String Quartet No. 1 (written in the early 1920s) is in four movements and was premiered by the Rose Quartet in 1924. An early completed segment was dedicated to Korngold’s father Julius. The lyrical opening movement (allegro molto) is interesting but it's the lovely adagio quasi fantasia that I particularly enjoy in this highly nostalgic and impressive quartet. The final movement is a little long for its less adventurous, march-like content however Korngold uses pizzicati particularly effectively in the final two movements.

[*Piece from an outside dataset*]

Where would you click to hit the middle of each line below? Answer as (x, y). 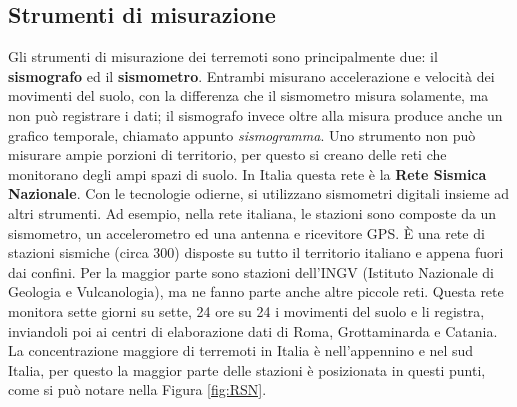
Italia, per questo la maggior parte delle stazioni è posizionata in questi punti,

Very few recordings so I've outlined all the recordings below. 

Recommended

Flesch
Franz Schubert
Chilingirian

*Highly recommended

Doric* - if you like a broader, more relaxed reading with fine use of dynamics then you're more likely to prefer this recording to the Aron Quartet. It's certainly a fine performance but for me they tend to outstay their welcome a little especially in the finale. 

*Top Pick

Aron* - the Aron are brisker, more concise and more entertaining here than the Dorics. Don't think they rushing the music. There's plenty of room for the music to breathe but delicate pizzicati sound better and textures and dynamics sound less nuanced in the more lively tempi and CPO's warm sound.


----------